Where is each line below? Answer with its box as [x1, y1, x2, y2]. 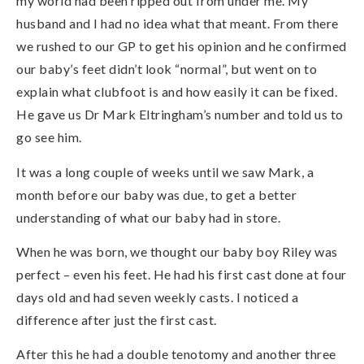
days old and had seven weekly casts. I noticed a [16, 288, 298, 305]
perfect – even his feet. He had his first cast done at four [16, 266, 347, 282]
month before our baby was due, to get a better [16, 186, 297, 202]
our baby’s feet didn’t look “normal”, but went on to [16, 61, 317, 77]
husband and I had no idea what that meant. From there [16, 15, 339, 32]
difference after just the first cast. [16, 311, 217, 327]
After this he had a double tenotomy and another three [16, 346, 336, 362]
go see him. [16, 129, 82, 145]

—————

Omitting the pictures, copy each record above exactly as it stands.

• _Expected answer_:
Where is each line below? Answer with its box as [x1, y1, x2, y2]. 
days old and had seven weekly casts. I noticed a [16, 288, 298, 305]
perfect – even his feet. He had his first cast done at four [16, 266, 347, 282]
month before our baby was due, to get a better [16, 186, 297, 202]
our baby’s feet didn’t look “normal”, but went on to [16, 61, 317, 77]
husband and I had no idea what that meant. From there [16, 15, 339, 32]
difference after just the first cast. [16, 311, 217, 327]
After this he had a double tenotomy and another three [16, 346, 336, 362]
go see him. [16, 129, 82, 145]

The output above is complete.